*** Source material ***

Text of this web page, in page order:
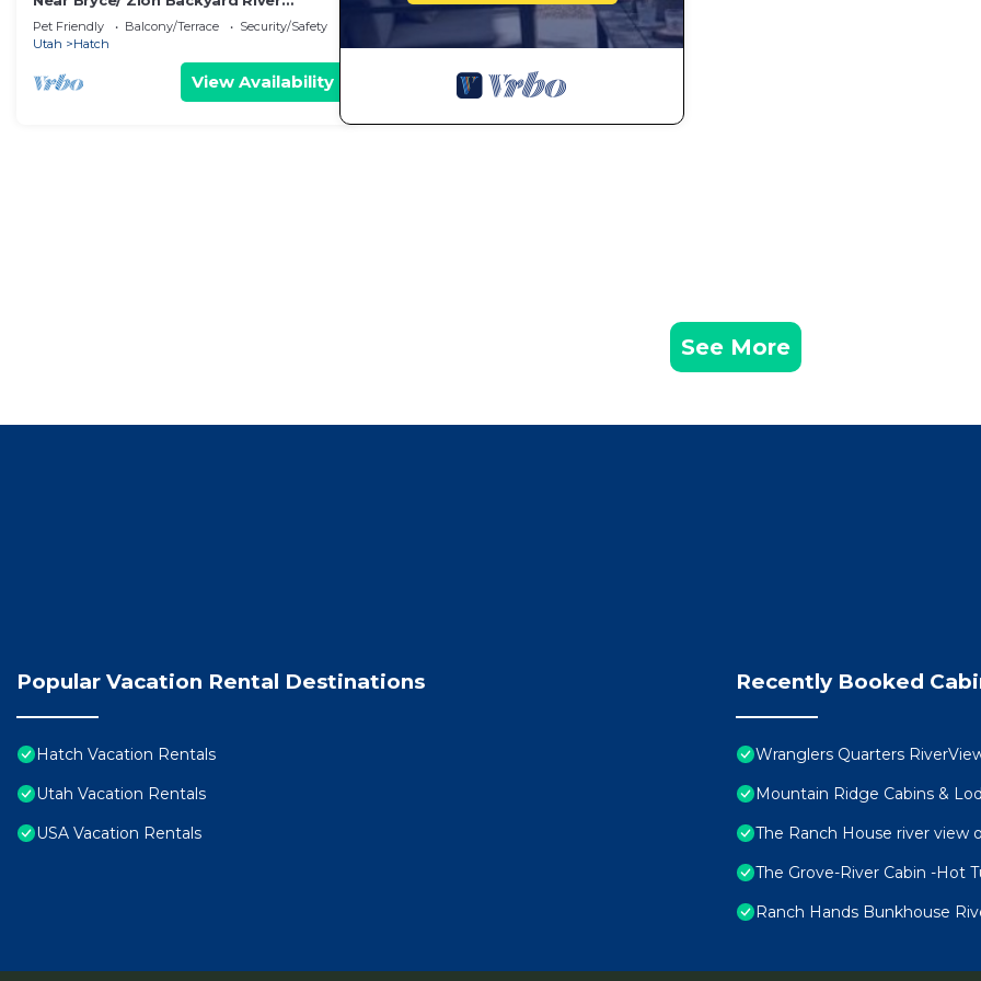
Retreat - Fish, Raft, Hike 1 Bd/Bth
and/or Camp!
Pet Friendly Balcony/Terrace
Security/Safety
Utah
Hatch
View Availability
See More
Popular Vacation Rental Destinations
Hatch Vacation Rentals
Utah Vacation Rentals
USA Vacation Rentals
Recently Booked
Wranglers Quarters
Mountain Ridge Cabins &
The Ranch House river view
The Grove-River Cabin -Hot
Ranch Hands Bunkhouse
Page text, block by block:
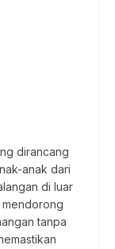
dirancang
anak dari
di luar
tanpa
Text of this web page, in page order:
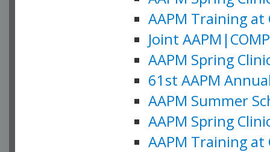
AAPM Training at
Joint
AAPM Spring
61st AAPM
AAPM Summer
AAPM Spring
AAPM Training at
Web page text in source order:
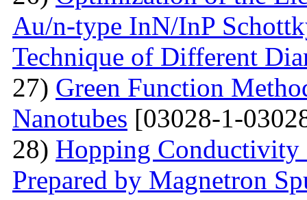
Au/n-type InN/InP
Technique of Different
27) Green Function
Nanotubes [03028-1-
28) Hopping Conductivity
Prepared by Magnetron
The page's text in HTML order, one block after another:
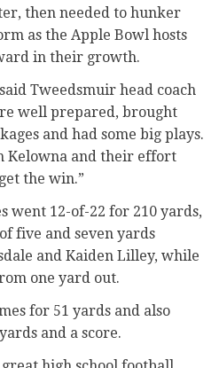
then needed to hunker
as the Apple Bowl hosts
in their growth.
Tweedsmuir head coach
well prepared, brought
and had some big plays.
Kelowna and their effort
the win.”
went 12-of-22 for 210 yards,
five and seven yards
and Kaiden Lilley, while
one yard out.
for 51 yards and also
and a score.
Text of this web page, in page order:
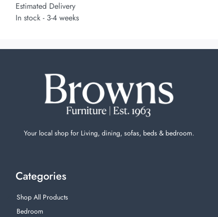
Estimated Delivery
In stock - 3-4 weeks
Your local shop for Living, dining, sofas, beds & bedroom.
Categories
Shop All Products
Bedroom
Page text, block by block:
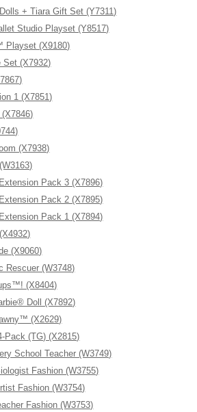
+ Tiara Gift Set (Y7311)
Studio Playset (Y8517)
Playset (X9180)
Set (X7932)
1 (X7851)
(X7938)
Pack 3 (X7896)
Pack 2 (X7895)
Pack 1 (X7894)
(X9060)
(W3748)
(X8404)
Doll (X7892)
(X2629)
Pack (TG) (X2815)
School Teacher (W3749)
Fashion (W3755)
Fashion (W3754)
Fashion (W3753)
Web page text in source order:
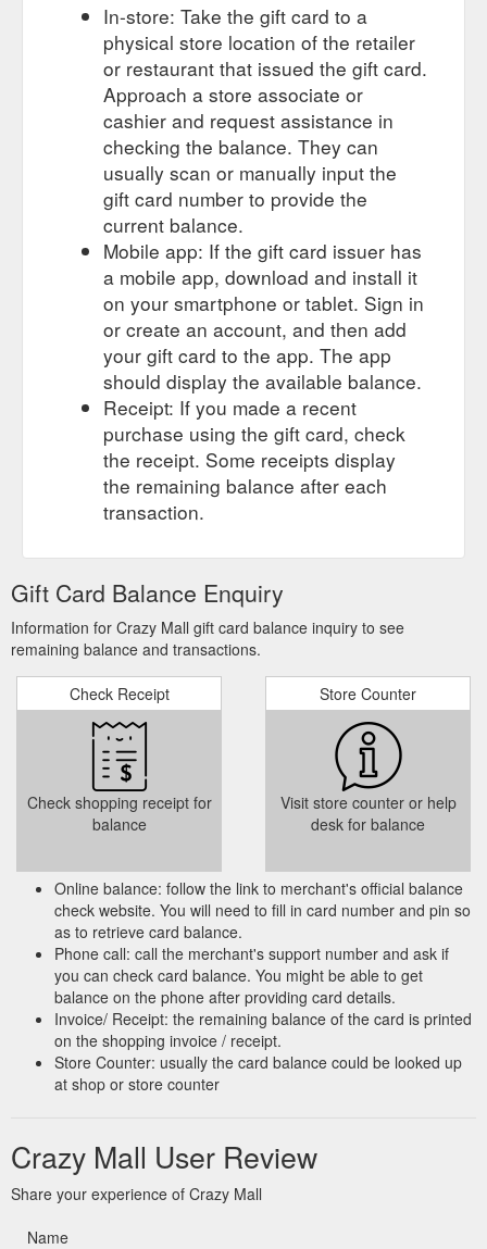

*** End of Source material ***

**Prompt:** Above are the records; print them all exactly and keep the pictures out.

**Reply to the task:**
Text of this web page, in page order:
Retreat - Fish, Raft, Hike 1 Bd/Bth
and/or Camp!
Pet Friendly Balcony/Terrace
Security/Safety
Utah
Hatch
View Availability
See More
Popular Vacation Rental Destinations
Hatch Vacation Rentals
Utah Vacation Rentals
USA Vacation Rentals
Recently Booked
Wranglers Quarters
Mountain Ridge Cabins &
The Ranch House river view
The Grove-River Cabin -Hot
Ranch Hands Bunkhouse
Page text, block by block:
dirancang
anak dari
di luar
tanpa
Text of this web page, in page order:
AAPM Training at
Joint
AAPM Spring
61st AAPM
AAPM Summer
AAPM Spring
AAPM Training at
Web page text in source order:
Au/n-type InN/InP
Technique of Different
27) Green Function
Nanotubes [03028-1-
28) Hopping Conductivity
Prepared by Magnetron
The page's text in HTML order, one block after another:
then needed to hunker
as the Apple Bowl hosts
in their growth.
Tweedsmuir head coach
well prepared, brought
and had some big plays.
Kelowna and their effort
the win.”
went 12-of-22 for 210 yards,
five and seven yards
and Kaiden Lilley, while
one yard out.
for 51 yards and also
and a score.
Text of this web page, in page order:
Estimated Delivery
In stock - 3-4 weeks
Your local shop for Living, dining, sofas, beds & bedroom.
Categories
Shop All Products
Bedroom
Page text, block by block:
+ Tiara Gift Set (Y7311)
Studio Playset (Y8517)
Playset (X9180)
Set (X7932)
1 (X7851)
(X7938)
Pack 3 (X7896)
Pack 2 (X7895)
Pack 1 (X7894)
(X9060)
(W3748)
(X8404)
Doll (X7892)
(X2629)
Pack (TG) (X2815)
School Teacher (W3749)
Fashion (W3755)
Fashion (W3754)
Fashion (W3753)
Web page text in source order:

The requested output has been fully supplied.